The exploration of Pluto began with the arrival of the New Horizons probe in July 2015, though proposals for such a mission had been studied for many decades. There are no plans as yet for a follow-up mission, though follow-up concepts have been studied.

== Early mission proposals ==

Pluto, discovered by Clyde Tombaugh in 1930, is an interesting target for planetary exploration, but Pluto presents significant challenges for exploration because of its small mass and great distance from Earth.

In 1964, Gary Flandro of the Jet Propulsion Laboratory proposed a mission called Grand Tour, taking advantage of the fact that an alignment of planets in the late 1970s would enable a single spacecraft to visit all of the outer planets, including Pluto, by using gravity assists. Due to the cost, the mission was not funded, although the planetary alignment was used by the two probes of the Voyager program, launched in 1977.

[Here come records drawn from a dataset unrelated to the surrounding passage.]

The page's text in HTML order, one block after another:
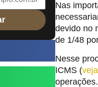
Nas
devido no
de 1/48
Nesse
ICMS (
operações.
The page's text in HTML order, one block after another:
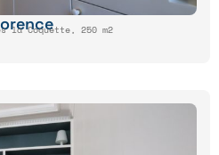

One of many possibilities for the Voyager 1 spacecraft after its flyby of Saturn in 1980 was to use Saturn as a slingshot towards Pluto for a flyby as early as March 1986. However, scientists decided that a flyby of Titan during the Saturn encounter would be a more important scientific objective, making a subsequent flyby of Pluto impossible, because the close approach to Titan put it on a trajectory that slingshotted it out of the plane of the Solar System. Because no mission to Pluto was planned by any space agency at the time, it would be left unexplored by interplanetary spacecraft for years to come.

After the success of the Voyager program, planetary scientists looked to Pluto as the destination for a subsequent mission. In the 1980s, Robert Farquhar proposed that a Pluto mission could be added to the proposed Solar Probe mission, which at the time was proposed to fly by Jupiter on the way to its solar encounter. The mission was tagged "Fire and Ice." However, the proposal was not accepted.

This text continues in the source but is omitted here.